In Washington state, the right to own a gun is heavily restricted after a felony conviction. However, you may be eligible to restore your gun rights if your case and your activities post-conviction meet certain criteria.

Convicted Felons May Lose Their Right to Own a Gun

In Washington State, the law is clear: people convicted of a felony, as well as those found guilty of certain domestic violence offenses, are barred from owning or possessing firearms. This prohibition is not temporary; it lasts a lifetime unless the defendant successfully petitions a court to have these rights restored. This restriction extends to all forms of firearm possession, including activities such as target shooting or temporary custody of a gun. 

The implications of this loss can affect every person convicted of a felony, even those who have no interest in firearms. If you are driving with a friend who carries a gun and you get pulled over by the police, you could face potential penalties—even if you do not own the firearm in question. You will need to exercise great caution and steer clear of situations where guns might be present, whether in vehicles or private residents.

What Happens If You Unlawfully Possess a Firearm as a Felon?

Washington imposes strict penalties for the unlawful possession of a firearm as a felon. This offense can lead to a Class B felony charge, punishable by up to 10 years in prison and fines of up to $20,000.

RCW 9.41.040. Unlawful possession of firearms—Penalties.
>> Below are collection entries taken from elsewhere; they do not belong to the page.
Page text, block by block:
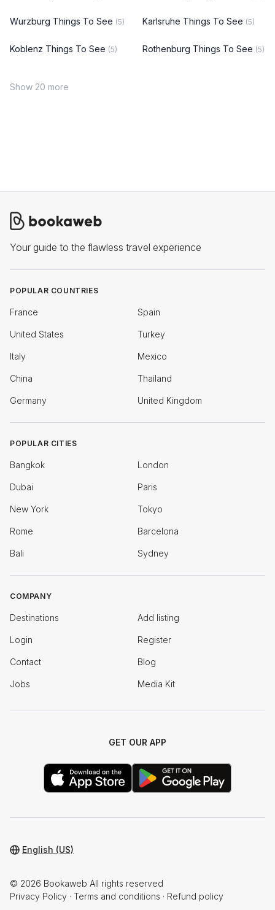
Wurzburg Things To See (5) Karlsruhe Things To See (5)
Koblenz Things To See (5) Rothenburg Things To See (5)
Show 20 more
Your guide to the flawless travel experience
POPULAR COUNTRIES
France Spain
United States Turkey
Italy Mexico
China Thailand
Germany United Kingdom
POPULAR CITIES
Bangkok London
Dubai Paris
New York Tokyo
Rome Barcelona
Bali Sydney
COMPANY
Destinations Add listing
Login Register
Contact Blog
Jobs Media Kit
GET OUR APP
© 2026 Bookaweb All rights reserved
Privacy Policy · Terms and conditions · Refund policy
English (US)

(2)(a) A person, whether an adult or juvenile, is guilty of the crime of unlawful possession of a firearm in the second degree, if the person does not qualify under subsection (1) of this section for the crime of unlawful possession of a firearm in the first degree and the person owns, accesses, has in the person’s custody, control, or possession, or receives any firearm:

(i) After having previously been convicted or found not guilty by reason of insanity in this state or elsewhere of:

(A) Any felony not specifically listed as prohibiting firearm possession under subsection (1) of this section;

(B) Any of the following crimes when committed by one family or household member against another or by one intimate partner against another, as those terms are defined by the statutes in effect at the time of the commission of the crime, committed on or after July 1, 1993: Assault in the fourth degree, coercion, stalking, reckless endangerment, criminal trespass in the first degree, or violation of the provisions of a protection order or no-contact order restraining the person or excluding the person from a residence (RCW 10.99.040 or any of the former RCW 26.50.060, 26.50.070, and 26.50.130)

How to Restore Your Gun Rights in Washington State

After a felony conviction in Washington, you may be eligible to restore your gun rights. However, you will need to meet stringent criteria to successfully petition the court for this restoration. A Washington criminal defense lawyer can assess your eligibility and help prepare your case for the courtroom.
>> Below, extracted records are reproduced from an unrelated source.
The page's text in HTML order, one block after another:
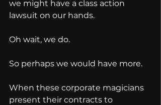
we might have a class action
lawsuit on our hands.
Oh wait, we do.
So perhaps we would have more.
When these corporate magicians
present their contracts to

You Do Not Have Pending Criminal Charges

First, you must ensure that you do not have any criminal charges pending against you. This includes charges within Washington, in other states, at the federal level, or in tribal courts. These must be criminal charges only; civil matters and traffic infractions do not impact your eligibility.

You Have Not Been Convicted of a Crime in the Last Five Years

Next, you will need to demonstrate that you have spent at least five consecutive years living in the community since your release from prison. During these five years, you must not have been convicted of any crime, including misdemeanors and felony offenses. For example, say that you were released from prison in 2018; if you lived in the community without any criminal convictions and petitioned to restore your gun rights in 2023, you will have satisfied this five-year requirement.

You Have Not Been Convicted of a Class A Felony

You must ensure that you do not have a Class A felony conviction on your record. These crimes represent the most severe offenses, such as aggravated murder and arson in the first degree. Class A felonies are ineligible for firearm rights restoration; this also extends to conspiracy or solicitation to commit a Class A felony. Moreover, if you were convicted of a Class A felony as a juvenile and the records were sealed, you are not eligible to have your gun rights restored. 

You Do Not Have a Sex Crime on Your Record

Under Washington law, people with sex offense convictions on their records are permanently barred from firearm possession. This encompasses a range of offenses, including rape, child molestation, incest, and sexual misconduct. A sex offense may also include another crime, such as burglary, that was found to have a sexual motivation. If you have a sex crime on your record, you are ineligible to restore your gun rights.

A Certain Amount of Time Has Passed Since Your Conviction

Restoring firearm rights also depends on the wash-out period associated with prior felony convictions. This means that a certain amount of time must have passed between your conviction and the date that you petition the court. This period will depend on the type of felony that you were charged with:

  • For Class C felonies, the wash-out period is 5 years.
  • For Class B felonies, the wash-out period is 10 years.
  • Class A felonies do not have a wash-out period. If you were convicted of this type of offense, you are ineligible for restoration.

Protect Your Rights with a Criminal Defense Lawyer on Your Side

If you want to restore your gun rights as a convicted felon, you need a partner on your side with a thorough understanding of the law. A criminal defense attorney in Tacoma can build a strong case in your favor, providing invaluable guidance and support every step of the way. To learn more about this process, take the first step and schedule a free consultation with a criminal defense attorney today.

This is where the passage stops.